Of course, these competing solutions are a result of the specific interests of vendors and their user communities. The result is that almost all approaches to the networked storage area will be offering NVMe solutions within a year, which clearly is going to create some confusion. To make some sense of this, let’s look at use cases.
First, NVMe is almost perfectly suited for the all-flash array model. This means the likely choices are Ethernet and Fibre Channel as carriers for NVMeF. On the surface, this looks like Fibre Channel turf, since most AFAs are installed in SANs to accelerate them. One problem, though, is that RDMA over Fibre Channel is a new, untested concept, while Ethernet has had the RDMA technology for years and is well understood and characterized. Another issue is link performance. Ethernet is already at 25 Gbps for a single link and 40 Gbps for a quad. The Fibre Channel alternative is just 16 Gbps and quads are on the roadmap for next year.
Mellanox is already talking up its 50 Gbps link, so it looks like Ethernet will continue to lead the race. This probably means Ethernet will win, especially if scale-out is a consideration.
Object storage solutions recently had a performance growth spurt orchestrated by SanDisk and Red Hat, which together extended Ceph to handle SSDs better. Ceph still is bottlenecked by back-end inter-node communications, but RDMA is already showing a major boost in performance. This, in the end, is almost all Ethernet territory and, with object storage a rapidly growing sector of the storage market, will strengthen the case for Ethernet.

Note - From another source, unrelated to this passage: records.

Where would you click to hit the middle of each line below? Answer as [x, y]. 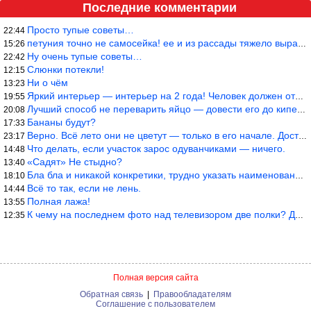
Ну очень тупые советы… [85, 56]
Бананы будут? [61, 122]
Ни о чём [48, 82]
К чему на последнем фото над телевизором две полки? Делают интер [161, 214]
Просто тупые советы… [81, 30]
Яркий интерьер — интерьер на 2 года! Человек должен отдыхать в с [161, 95]
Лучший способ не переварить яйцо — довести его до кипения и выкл [162, 109]
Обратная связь [111, 294]
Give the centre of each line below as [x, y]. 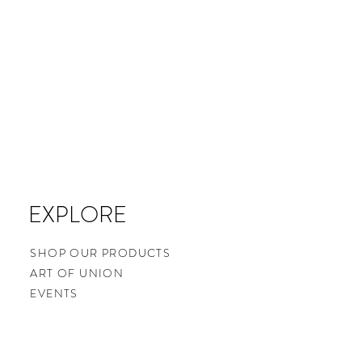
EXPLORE [78, 215]
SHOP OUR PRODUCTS [101, 253]
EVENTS [54, 293]
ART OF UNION [77, 273]
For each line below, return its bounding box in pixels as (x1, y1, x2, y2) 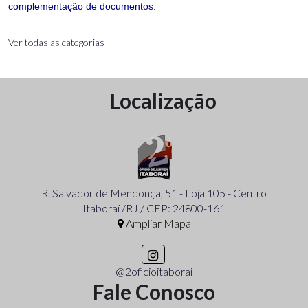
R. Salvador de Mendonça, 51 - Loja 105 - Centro (41, 186, 267, 199)
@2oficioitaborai (115, 265, 192, 278)
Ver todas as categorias (8, 36, 104, 48)
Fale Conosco (93, 279, 215, 304)
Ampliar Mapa (123, 217, 191, 230)
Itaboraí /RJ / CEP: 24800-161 (82, 201, 225, 214)
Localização (110, 88, 217, 113)
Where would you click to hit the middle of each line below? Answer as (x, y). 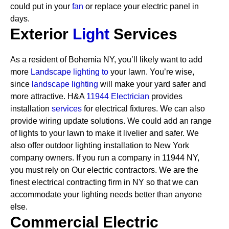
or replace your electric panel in (141, 6)
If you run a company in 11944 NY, (138, 158)
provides (166, 96)
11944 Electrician (118, 96)
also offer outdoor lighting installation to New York (100, 145)
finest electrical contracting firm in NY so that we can (104, 182)
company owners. (42, 158)
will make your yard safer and (153, 84)
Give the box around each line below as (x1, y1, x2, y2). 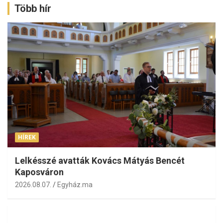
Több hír (14, 2, 51, 15)
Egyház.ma (57, 181, 93, 189)
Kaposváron (15, 167, 64, 178)
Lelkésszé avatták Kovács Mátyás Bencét (15, 155, 185, 166)
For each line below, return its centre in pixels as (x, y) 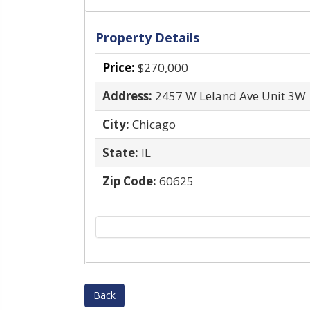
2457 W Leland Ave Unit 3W (230, 96)
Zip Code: (129, 181)
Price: (119, 67)
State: (120, 153)
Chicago (154, 124)
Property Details (147, 37)
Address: (127, 96)
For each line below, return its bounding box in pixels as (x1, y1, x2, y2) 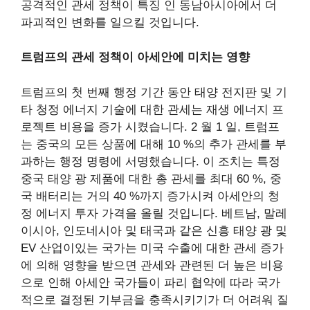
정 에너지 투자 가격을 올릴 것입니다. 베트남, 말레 (21, 206, 287, 220)
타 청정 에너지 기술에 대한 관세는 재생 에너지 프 (21, 102, 284, 116)
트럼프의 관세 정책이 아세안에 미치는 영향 (21, 51, 250, 64)
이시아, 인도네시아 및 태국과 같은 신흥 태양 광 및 (21, 224, 287, 237)
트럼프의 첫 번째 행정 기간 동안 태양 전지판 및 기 (21, 85, 287, 99)
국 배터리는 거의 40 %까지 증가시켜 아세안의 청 (21, 189, 280, 203)
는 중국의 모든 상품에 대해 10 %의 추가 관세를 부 (21, 137, 286, 151)
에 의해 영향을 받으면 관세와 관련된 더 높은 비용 (21, 258, 284, 272)
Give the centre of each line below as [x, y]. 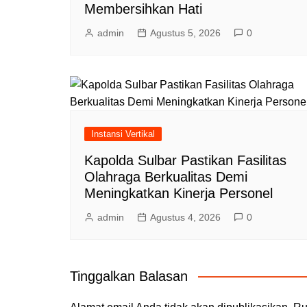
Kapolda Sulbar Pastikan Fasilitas [185, 160]
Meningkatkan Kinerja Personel [179, 193]
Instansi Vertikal [123, 134]
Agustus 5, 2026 [185, 33]
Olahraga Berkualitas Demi [166, 176]
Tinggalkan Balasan [129, 276]
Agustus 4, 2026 [185, 217]
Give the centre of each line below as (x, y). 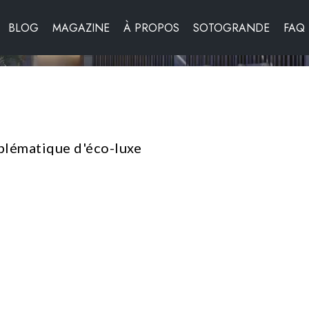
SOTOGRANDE (231, 28)
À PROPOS (151, 28)
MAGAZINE (81, 28)
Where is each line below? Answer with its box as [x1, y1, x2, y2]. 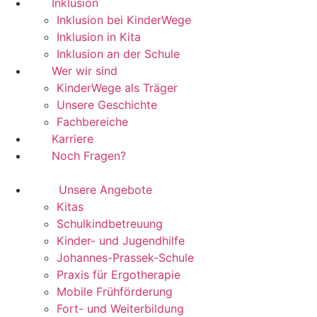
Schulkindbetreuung [57, 217, 163, 231]
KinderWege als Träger [57, 81, 178, 95]
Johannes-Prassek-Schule [57, 250, 194, 265]
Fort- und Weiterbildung [57, 301, 184, 316]
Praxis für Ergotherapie [57, 267, 180, 282]
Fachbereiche [57, 115, 128, 129]
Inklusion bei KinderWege [57, 13, 191, 27]
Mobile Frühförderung [57, 284, 173, 299]
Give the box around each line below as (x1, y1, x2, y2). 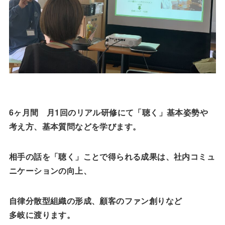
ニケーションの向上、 (9, 165, 91, 177)
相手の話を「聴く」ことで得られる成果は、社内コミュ (9, 151, 215, 163)
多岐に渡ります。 (9, 209, 75, 221)
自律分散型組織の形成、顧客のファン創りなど (9, 195, 182, 207)
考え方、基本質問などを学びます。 (9, 121, 141, 133)
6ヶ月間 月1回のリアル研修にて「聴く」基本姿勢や (9, 106, 208, 119)
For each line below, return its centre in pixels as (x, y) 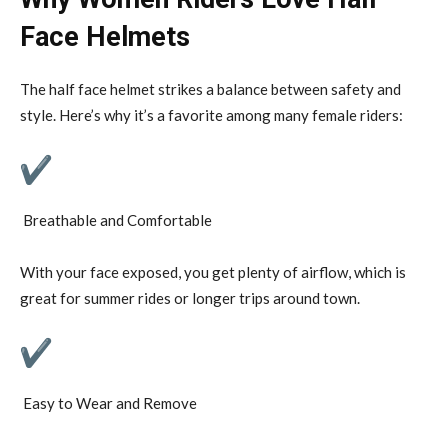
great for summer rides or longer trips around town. (190, 297)
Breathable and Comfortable (116, 219)
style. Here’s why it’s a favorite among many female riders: (211, 114)
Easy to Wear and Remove (108, 402)
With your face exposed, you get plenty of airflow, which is (213, 271)
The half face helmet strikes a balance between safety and (210, 88)

When it comes to clustering systems and storage, at least one vendor, startup X-IO technologies, is bringing a NVMe over PCIe fabric cluster to the market. X-IO's performance claims are impressive, but overall PCIe currently lacks the infrastructure needed for scale.
In many ways, PCIe fabrics illustrate the problem of using anything but Ethernet. The fabric components just won’t exist for scale-out in anything else at least for a year or two, so the question you should ask is, “Why would I use anything but Ethernet to speed up my system?”
There are some further complications to the NVMeF story. Intel is bringing a flash alternative, 3D X-Point, to market in late 2016. Intel touts it as much faster than flash and plans to deliver it in both NVDIMMs and NVMe drive solutions. However, since Intel describes the NVMe interface as OmniPath-based, which is an Intel-proprietary LAN, this will add yet another player to the fabrics debate.
NVMe will inevitably weaken the SAS drive business, since it's so much better and using it adds little to the cost of a drive. It may well be that the inevitable desire of drive and system makers to use NVMe as a price differentiator just as SAS and SATA were used will delay broad and inexpensive deployment of NVMe, but NVMe is a better solution by far for the future server farm and should in the end replace SATA.
NVMe over Fabrics is inevitable in the near future and should boost the performance of server farms by a significant amount. I’m looking forward to it, and its potential for software-defined storage.